Goedkeuring van het projectplan is niet vereist ingeval het project uitsluitend een detectieonderzoek bestaande uit non-realtime detectie betreft. In dit geval kan worden volstaan met een kennisgeving van de uitvoering van het project aan de gemeente. Deze kennisgeving wordt naar de ambtenaar Openbare Orde en Veiligheid gestuurd.

6.3 Uitvoeren detectieonderzoek

Detecteren omvat het vaststellen van de aanwezigheid van (mogelijke) NGE door het, met behulp van detectieapparatuur, uitvoeren van een meting en de beoordeling van de meetgegevens.

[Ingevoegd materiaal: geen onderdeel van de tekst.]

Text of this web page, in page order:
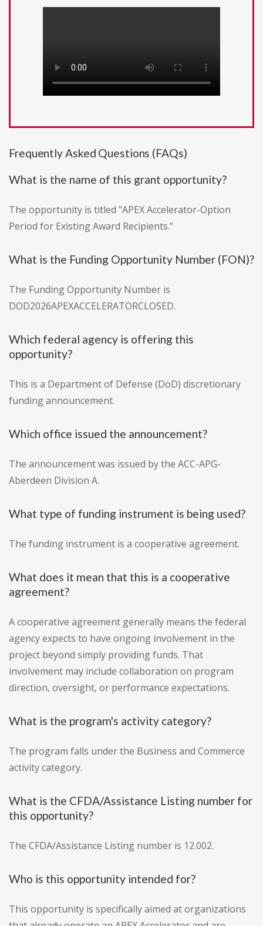
Frequently Asked Questions (FAQs)
What is the name of this grant opportunity?
The opportunity is titled "APEX Accelerator-Option
Period for Existing Award Recipients."
What is the Funding Opportunity Number (FON)?
The Funding Opportunity Number is
DOD2026APEXACCELERATORCLOSED.
Which federal agency is offering this
opportunity?
This is a Department of Defense (DoD) discretionary
funding announcement.
Which office issued the announcement?
The announcement was issued by the ACC-APG-
Aberdeen Division A.
What type of funding instrument is being used?
The funding instrument is a cooperative agreement.
What does it mean that this is a cooperative
agreement?
A cooperative agreement generally means the federal
agency expects to have ongoing involvement in the
project beyond simply providing funds. That
involvement may include collaboration on program
direction, oversight, or performance expectations.
What is the program's activity category?
The program falls under the Business and Commerce
activity category.
What is the CFDA/Assistance Listing number for
this opportunity?
The CFDA/Assistance Listing number is 12.002.
Who is this opportunity intended for?
This opportunity is specifically aimed at organizations
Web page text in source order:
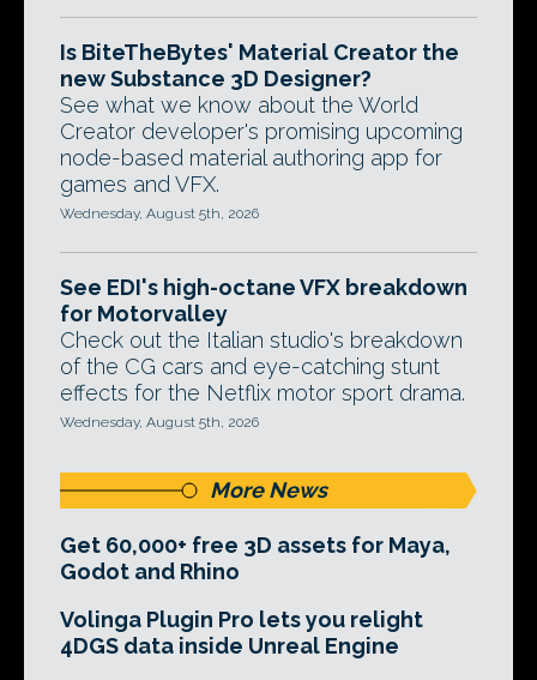
Is BiteTheBytes' Material Creator the
new Substance 3D Designer?
See what we know about the World
Creator developer's promising upcoming
node-based material authoring app for
games and VFX.
Wednesday, August 5th, 2026
See EDI's high-octane VFX breakdown
for Motorvalley
Check out the Italian studio's breakdown
of the CG cars and eye-catching stunt
effects for the Netflix motor sport drama.
Wednesday, August 5th, 2026
More News
Get 60,000+ free 3D assets for Maya,
Godot and Rhino
Volinga Plugin Pro lets you relight
4DGS data inside Unreal Engine
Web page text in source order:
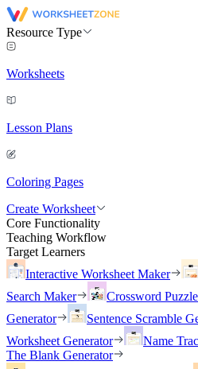
Resource Type
Worksheets
Lesson Plans
Coloring Pages
Create Worksheet
Core Functionality
Teaching Workflow
Target Learners
Interactive Worksheet Maker
Search Maker
Crossword
Generator
Sentence Scramble
Worksheet Generator
Name
The Blank Generator
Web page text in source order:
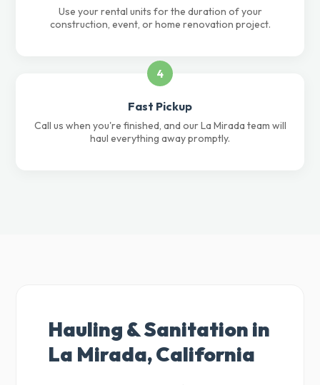
Use your rental units for the duration of your
construction, event, or home renovation project.
4
Fast Pickup
Call us when you're finished, and our La Mirada team will
haul everything away promptly.
Hauling & Sanitation in
La Mirada, California
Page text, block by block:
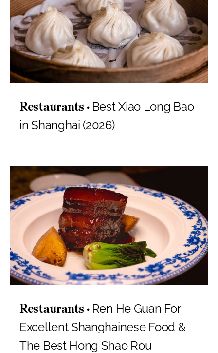
Restaurants
Best Xiao Long Bao
in Shanghai (2026)
Restaurants
Ren He Guan For
Excellent Shanghainese Food &
The Best Hong Shao Rou
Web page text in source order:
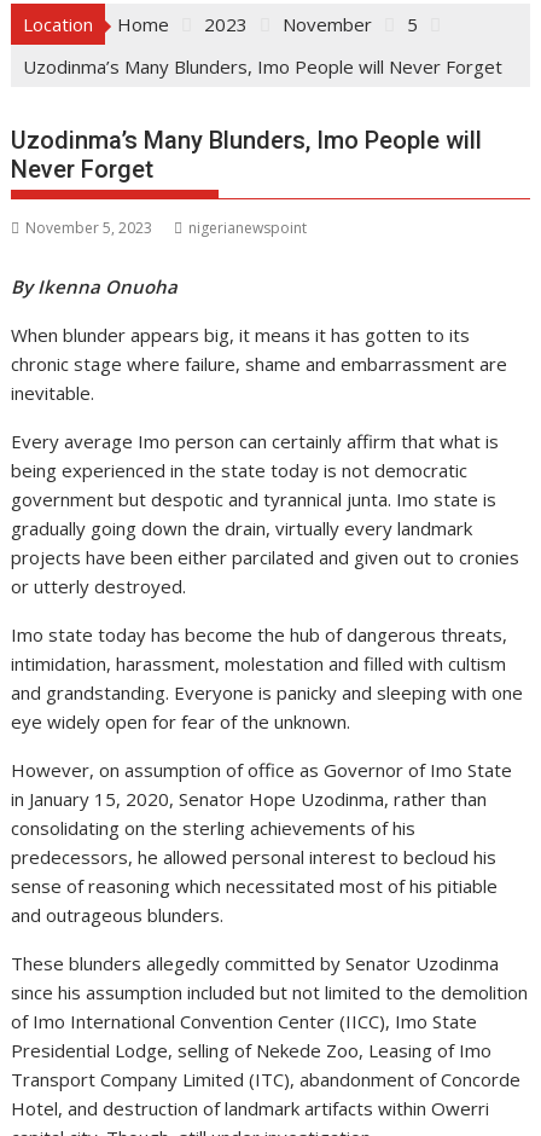
Location Home 2023 November
5
Uzodinma’s Many Blunders, Imo People will Never Forget
Uzodinma’s Many Blunders, Imo People will
Never Forget
November 5, 2023 nigerianewspoint
By Ikenna Onuoha
When blunder appears big, it means it has gotten to its
chronic stage where failure, shame and embarrassment are
inevitable.
Every average Imo person can certainly affirm that what is
being experienced in the state today is not democratic
government but despotic and tyrannical junta. Imo state is
gradually going down the drain, virtually every landmark
projects have been either parcilated and given out to cronies
or utterly destroyed.
Imo state today has become the hub of dangerous threats,
intimidation, harassment, molestation and filled with cultism
and grandstanding. Everyone is panicky and sleeping with one
eye widely open for fear of the unknown.
However, on assumption of office as Governor of Imo State
in January 15, 2020, Senator Hope Uzodinma, rather than
consolidating on the sterling achievements of his
predecessors, he allowed personal interest to becloud his
sense of reasoning which necessitated most of his pitiable
and outrageous blunders.
These blunders allegedly committed by Senator Uzodinma
since his assumption included but not limited to the demolition
of Imo International Convention Center (IICC), Imo State
Presidential Lodge, selling of Nekede Zoo, Leasing of Imo
Transport Company Limited (ITC), abandonment of Concorde
Hotel, and destruction of landmark artifacts within Owerri

Op basis van het zoekdoel, de locatiespecifieke omstandigheden en de toepasbaarheid van de verschillende detectiemethoden dient door een gecertificeerd opsporingsbedrijf per locatie een maatwerk aanpak te worden uitgewerkt voor het NGE-bodemonderzoek.

6.4 Benaderen en ruimen

Als binnen het projectgebied verstoringen zijn gedetecteerd en geïnterpreteerd die duiden op de mogelijke aanwezigheid van een NGE, is het nodig om deze te benaderen om vast te stellen of daadwerkelijk sprake is van NGE en deze, in geval het daadwerkelijk NGE betreft, te ruimen. Het is ook mogelijk om NGE achter te laten indien deze zich onder de werkdiepte bevinden. Dit dient in voorkomende gevallen tussen de initiatiefnemer en de AOV te worden afgestemd. Dit is maatwerk dat vastgelegd dient te worden in het projectplan.

Ondertekening

Bijlage 1 Risicokaart

afbeelding binnen de regeling

Bijlage 2 Inventarisatiekaart

*Op de NGE-beleidskaart zijn tevens verschillende watergangen weergegeven. Sommige van deze watergangen zijn pas na de oorlog aangelegd. Deze watergangen zijn niet apart weergegevens als onverdachte locaties, doordat het sporadisch voorkomt.

afbeelding binnen de regeling

Bijlage 3 Beleidskaart

afbeelding binnen de regeling

Bijlage 4 Termen en definities

NGE: niet gesprongen explosieven

Opsporingsonderzoek: detectieonderzoek naar NGE eventueel gevolgd door benadering en ruiming. Voorafgaand dient een projectplan te worden opgesteld.

Detecteren: het vaststellen van de aanwezigheid van (mogelijke) NGE door het, met behulp van detectieapparatuur, uitvoeren van een meting en de beoordeling van de meetgegevens.

WSCS-OCE: werkveldspecifiek certificatieschema voor het systeemcertificaat opsporing conventionele explosieven. De WSCS-OCE bevat de eisen, waaraan een bedrijf moet voldoen om gecertificeerd te kunnen worden.